▸ Data to process:
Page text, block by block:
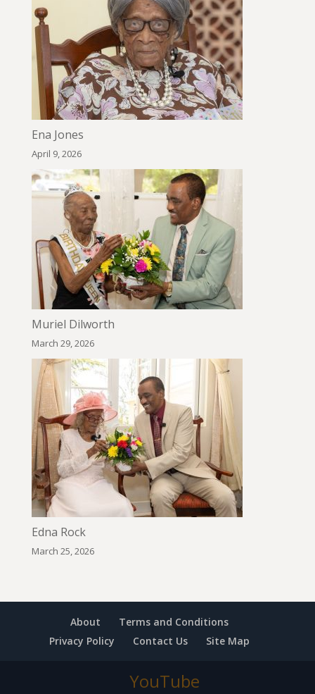
Ena Jones
April 9, 2026
Muriel Dilworth
March 29, 2026
Edna Rock
March 25, 2026
About
Terms and Conditions
Privacy Policy
Contact Us Site Map
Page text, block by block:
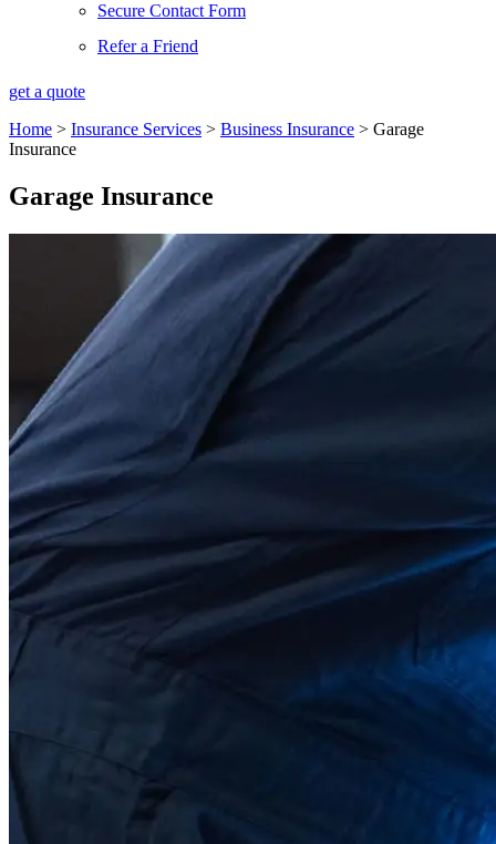
Secure Contact Form
Refer a Friend
get a quote
Home > Insurance Services > Business Insurance > Garage
Insurance
Garage Insurance
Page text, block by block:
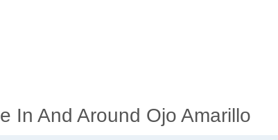
In And Around Ojo Amarillo
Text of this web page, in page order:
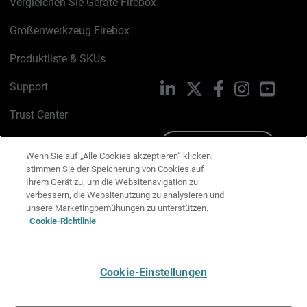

▸ Work to be completed: Return the material exactly as given, apart from the pictures.

▸ Answer area:
Page text, block by block:
Ena Jones
April 9, 2026
Muriel Dilworth
March 29, 2026
Edna Rock
March 25, 2026
About
Terms and Conditions
Privacy Policy
Contact Us Site Map
Page text, block by block:
Secure Contact Form
Refer a Friend
get a quote
Home > Insurance Services > Business Insurance > Garage
Insurance
Garage Insurance
Page text, block by block:
In And Around Ojo Amarillo
Text of this web page, in page order:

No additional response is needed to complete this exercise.